"""

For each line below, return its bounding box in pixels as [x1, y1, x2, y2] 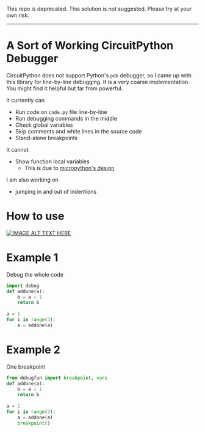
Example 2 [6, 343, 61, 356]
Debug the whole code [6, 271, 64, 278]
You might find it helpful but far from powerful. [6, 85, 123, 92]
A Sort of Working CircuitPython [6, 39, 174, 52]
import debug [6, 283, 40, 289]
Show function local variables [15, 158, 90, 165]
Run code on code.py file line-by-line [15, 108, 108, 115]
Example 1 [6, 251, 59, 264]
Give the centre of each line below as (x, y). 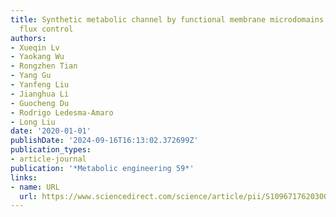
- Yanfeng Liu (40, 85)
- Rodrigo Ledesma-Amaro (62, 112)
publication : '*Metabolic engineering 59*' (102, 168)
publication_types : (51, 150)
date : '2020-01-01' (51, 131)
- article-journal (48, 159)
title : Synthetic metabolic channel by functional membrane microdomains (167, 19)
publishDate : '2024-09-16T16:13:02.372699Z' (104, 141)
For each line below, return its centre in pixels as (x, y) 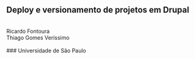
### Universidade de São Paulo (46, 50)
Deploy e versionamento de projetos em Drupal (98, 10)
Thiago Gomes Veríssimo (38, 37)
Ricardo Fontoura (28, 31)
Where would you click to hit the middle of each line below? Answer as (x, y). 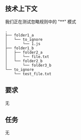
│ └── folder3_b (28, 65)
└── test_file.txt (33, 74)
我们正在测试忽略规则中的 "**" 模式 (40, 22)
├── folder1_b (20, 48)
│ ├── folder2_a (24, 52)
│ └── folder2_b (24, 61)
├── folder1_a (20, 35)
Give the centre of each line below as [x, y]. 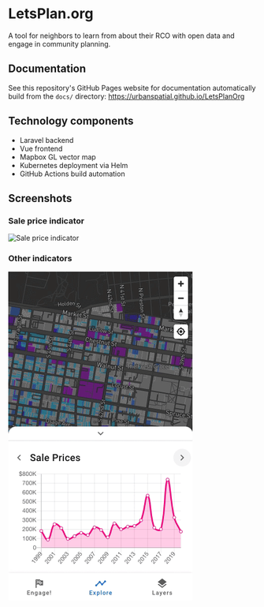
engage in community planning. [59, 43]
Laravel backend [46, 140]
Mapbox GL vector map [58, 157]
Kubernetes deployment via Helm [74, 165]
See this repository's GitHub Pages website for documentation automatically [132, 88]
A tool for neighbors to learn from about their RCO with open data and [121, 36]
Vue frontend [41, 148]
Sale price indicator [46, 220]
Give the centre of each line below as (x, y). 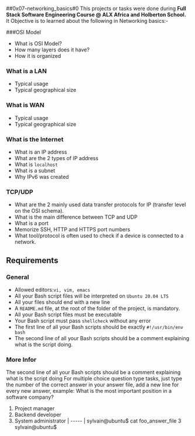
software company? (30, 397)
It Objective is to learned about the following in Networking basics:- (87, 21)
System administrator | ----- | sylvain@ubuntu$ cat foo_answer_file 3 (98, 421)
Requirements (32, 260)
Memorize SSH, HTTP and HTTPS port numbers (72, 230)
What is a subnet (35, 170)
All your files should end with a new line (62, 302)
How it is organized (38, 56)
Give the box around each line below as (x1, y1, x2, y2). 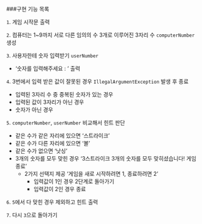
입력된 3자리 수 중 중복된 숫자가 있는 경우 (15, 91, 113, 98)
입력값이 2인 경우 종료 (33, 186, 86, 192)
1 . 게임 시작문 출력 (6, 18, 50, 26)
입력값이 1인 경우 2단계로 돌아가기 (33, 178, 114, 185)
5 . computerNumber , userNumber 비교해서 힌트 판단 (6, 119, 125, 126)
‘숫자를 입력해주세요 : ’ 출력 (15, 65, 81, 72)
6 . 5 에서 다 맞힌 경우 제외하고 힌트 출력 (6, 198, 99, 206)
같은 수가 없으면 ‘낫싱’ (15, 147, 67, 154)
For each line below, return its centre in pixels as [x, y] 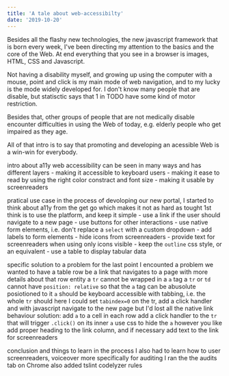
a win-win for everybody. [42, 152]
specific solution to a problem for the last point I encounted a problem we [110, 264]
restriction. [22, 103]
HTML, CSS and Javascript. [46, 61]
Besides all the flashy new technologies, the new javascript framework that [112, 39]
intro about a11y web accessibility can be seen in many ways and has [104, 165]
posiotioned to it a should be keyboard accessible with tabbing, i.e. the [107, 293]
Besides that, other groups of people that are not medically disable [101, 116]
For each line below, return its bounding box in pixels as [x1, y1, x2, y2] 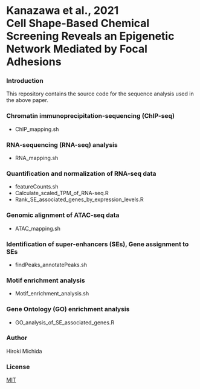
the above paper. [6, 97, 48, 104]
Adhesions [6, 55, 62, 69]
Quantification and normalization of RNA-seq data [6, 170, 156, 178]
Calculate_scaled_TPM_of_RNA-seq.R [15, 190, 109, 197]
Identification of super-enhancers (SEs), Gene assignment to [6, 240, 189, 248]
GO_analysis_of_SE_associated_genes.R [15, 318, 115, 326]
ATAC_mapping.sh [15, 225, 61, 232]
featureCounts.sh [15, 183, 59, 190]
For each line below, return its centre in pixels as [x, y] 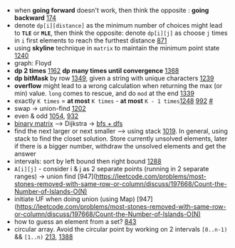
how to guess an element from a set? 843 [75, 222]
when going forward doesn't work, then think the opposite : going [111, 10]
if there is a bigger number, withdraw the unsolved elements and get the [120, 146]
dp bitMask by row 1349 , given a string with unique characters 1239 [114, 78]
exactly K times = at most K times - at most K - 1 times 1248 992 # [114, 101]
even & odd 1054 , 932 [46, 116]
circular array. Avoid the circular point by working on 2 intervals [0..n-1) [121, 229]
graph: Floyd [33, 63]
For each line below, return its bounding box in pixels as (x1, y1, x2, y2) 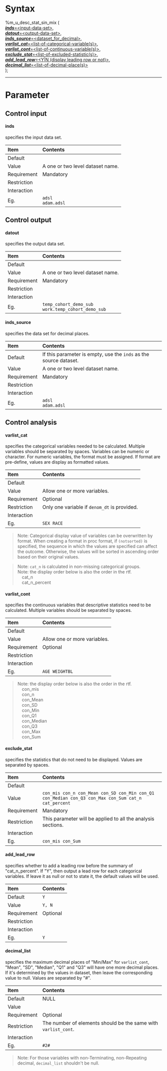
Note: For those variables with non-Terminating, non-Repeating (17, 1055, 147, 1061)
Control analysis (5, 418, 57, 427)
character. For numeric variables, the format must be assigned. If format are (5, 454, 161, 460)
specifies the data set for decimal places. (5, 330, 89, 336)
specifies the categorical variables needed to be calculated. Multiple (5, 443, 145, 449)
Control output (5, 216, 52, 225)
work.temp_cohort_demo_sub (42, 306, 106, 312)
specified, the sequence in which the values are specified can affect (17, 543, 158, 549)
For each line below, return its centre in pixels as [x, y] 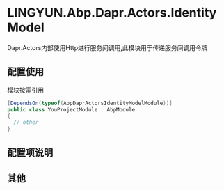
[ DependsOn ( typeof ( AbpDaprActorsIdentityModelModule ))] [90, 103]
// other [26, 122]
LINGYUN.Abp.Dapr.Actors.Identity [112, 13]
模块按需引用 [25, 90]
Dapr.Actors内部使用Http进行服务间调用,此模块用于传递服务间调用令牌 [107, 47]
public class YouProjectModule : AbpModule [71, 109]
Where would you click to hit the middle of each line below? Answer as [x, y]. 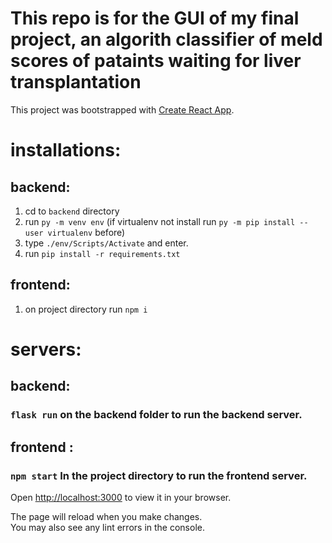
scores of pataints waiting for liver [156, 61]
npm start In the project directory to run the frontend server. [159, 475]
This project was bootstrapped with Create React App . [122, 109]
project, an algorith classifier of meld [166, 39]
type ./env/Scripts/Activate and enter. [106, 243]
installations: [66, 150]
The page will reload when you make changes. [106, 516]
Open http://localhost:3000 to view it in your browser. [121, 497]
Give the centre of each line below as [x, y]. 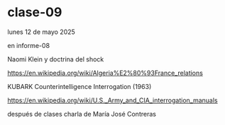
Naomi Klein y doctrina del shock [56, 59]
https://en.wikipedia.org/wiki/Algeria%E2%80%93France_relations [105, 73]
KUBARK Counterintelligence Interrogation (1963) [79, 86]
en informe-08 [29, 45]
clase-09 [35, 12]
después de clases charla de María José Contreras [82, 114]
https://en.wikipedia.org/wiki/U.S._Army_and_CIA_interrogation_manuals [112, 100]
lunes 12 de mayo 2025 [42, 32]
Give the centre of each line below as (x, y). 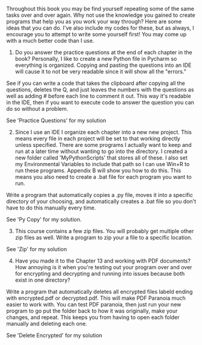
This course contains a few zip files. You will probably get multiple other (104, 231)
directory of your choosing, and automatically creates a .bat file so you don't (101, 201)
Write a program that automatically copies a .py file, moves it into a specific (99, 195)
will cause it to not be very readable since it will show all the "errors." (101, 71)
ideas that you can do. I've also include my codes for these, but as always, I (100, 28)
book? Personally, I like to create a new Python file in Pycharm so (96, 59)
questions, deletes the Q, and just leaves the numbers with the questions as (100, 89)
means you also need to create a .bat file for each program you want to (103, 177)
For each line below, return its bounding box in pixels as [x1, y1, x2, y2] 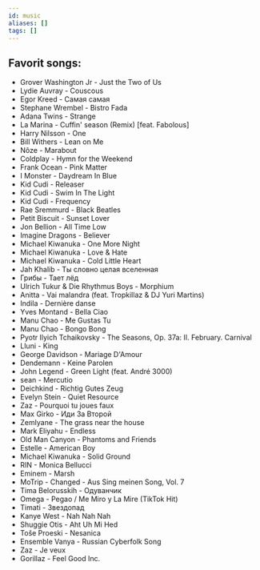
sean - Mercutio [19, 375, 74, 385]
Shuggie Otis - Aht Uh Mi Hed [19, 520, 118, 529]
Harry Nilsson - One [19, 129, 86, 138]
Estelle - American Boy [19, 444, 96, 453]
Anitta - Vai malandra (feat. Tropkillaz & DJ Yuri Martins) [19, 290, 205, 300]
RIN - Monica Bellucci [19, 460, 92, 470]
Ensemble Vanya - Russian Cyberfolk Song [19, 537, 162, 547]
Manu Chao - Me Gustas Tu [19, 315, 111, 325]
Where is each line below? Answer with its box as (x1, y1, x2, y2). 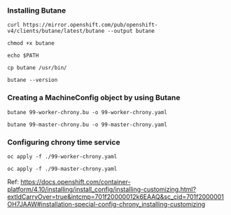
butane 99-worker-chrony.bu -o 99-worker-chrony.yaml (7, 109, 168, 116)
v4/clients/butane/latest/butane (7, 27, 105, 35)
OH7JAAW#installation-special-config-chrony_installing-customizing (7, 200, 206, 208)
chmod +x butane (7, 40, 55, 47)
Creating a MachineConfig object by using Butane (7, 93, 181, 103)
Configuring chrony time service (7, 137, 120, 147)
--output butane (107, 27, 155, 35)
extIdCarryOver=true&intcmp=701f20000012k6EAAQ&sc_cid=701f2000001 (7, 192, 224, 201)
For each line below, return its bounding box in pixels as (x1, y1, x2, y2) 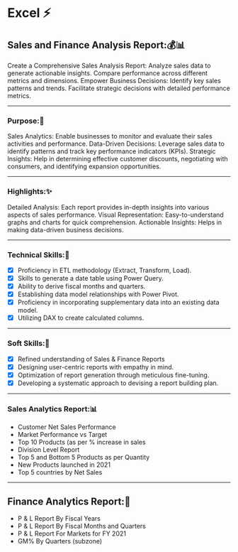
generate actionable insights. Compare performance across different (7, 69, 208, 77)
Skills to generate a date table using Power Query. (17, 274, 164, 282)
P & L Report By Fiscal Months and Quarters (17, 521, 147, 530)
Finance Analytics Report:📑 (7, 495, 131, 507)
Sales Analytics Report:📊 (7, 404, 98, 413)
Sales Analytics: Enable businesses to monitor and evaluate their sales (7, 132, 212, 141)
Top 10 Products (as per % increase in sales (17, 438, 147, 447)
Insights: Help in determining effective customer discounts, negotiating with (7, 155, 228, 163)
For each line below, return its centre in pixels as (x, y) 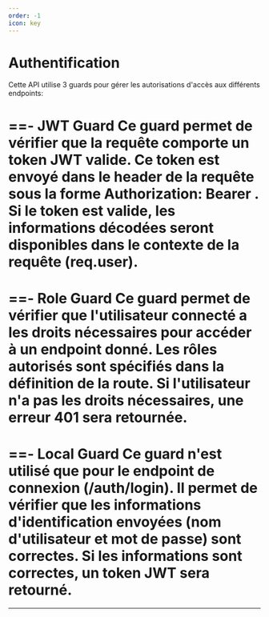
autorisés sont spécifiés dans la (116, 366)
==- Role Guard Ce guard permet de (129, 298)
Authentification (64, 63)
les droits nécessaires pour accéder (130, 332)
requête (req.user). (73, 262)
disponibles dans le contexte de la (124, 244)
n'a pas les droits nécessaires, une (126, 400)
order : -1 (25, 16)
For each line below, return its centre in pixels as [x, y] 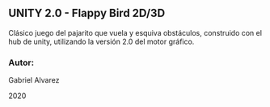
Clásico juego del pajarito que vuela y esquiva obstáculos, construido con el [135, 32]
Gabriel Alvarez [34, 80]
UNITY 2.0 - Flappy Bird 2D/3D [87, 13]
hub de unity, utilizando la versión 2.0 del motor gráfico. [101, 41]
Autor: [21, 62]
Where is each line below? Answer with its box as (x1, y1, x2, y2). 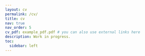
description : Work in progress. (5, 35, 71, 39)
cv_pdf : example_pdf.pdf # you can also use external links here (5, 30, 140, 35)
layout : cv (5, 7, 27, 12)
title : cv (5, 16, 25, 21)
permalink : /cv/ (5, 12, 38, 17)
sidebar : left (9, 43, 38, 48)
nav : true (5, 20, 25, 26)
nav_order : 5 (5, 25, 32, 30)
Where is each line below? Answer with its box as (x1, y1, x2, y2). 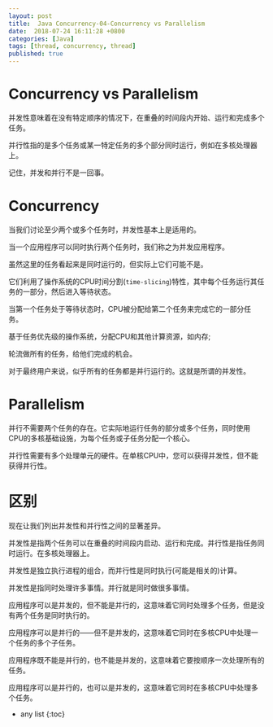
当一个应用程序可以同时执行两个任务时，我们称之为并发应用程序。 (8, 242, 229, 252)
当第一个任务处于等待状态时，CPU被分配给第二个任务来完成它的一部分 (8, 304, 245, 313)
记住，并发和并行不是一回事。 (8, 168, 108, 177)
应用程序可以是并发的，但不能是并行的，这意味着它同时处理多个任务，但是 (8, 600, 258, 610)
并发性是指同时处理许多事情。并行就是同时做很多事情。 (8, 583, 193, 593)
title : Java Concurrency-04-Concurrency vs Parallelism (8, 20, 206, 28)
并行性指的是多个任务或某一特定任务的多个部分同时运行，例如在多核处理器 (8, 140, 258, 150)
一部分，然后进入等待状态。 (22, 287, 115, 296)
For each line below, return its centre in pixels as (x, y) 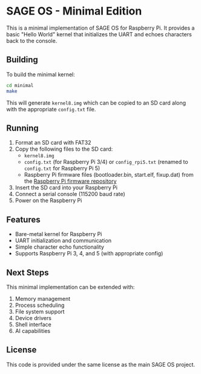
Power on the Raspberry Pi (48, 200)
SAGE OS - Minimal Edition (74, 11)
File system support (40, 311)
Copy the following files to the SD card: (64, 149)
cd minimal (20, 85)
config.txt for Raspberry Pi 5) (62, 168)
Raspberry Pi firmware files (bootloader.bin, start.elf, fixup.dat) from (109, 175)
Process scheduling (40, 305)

"""

* **What you need to do**
Find the line with "lunes 12 de mayo 2025 [42, 32]" and the line with "ideas that you" in the records above. Copy both and all lines between them exactly, without pictures.

* **Answer box**
lunes 12 de mayo 2025 [42, 32]
Give the centre of each line below as (x, y). 
This course contains a few zip files. You will probably get multiple other (104, 231)
directory of your choosing, and automatically creates a .bat file so you don't (101, 201)
Write a program that automatically copies a .py file, moves it into a specific (99, 195)
will cause it to not be very readable since it will show all the "errors." (101, 71)
ideas that you can do. I've also include my codes for these, but as always, I (100, 28)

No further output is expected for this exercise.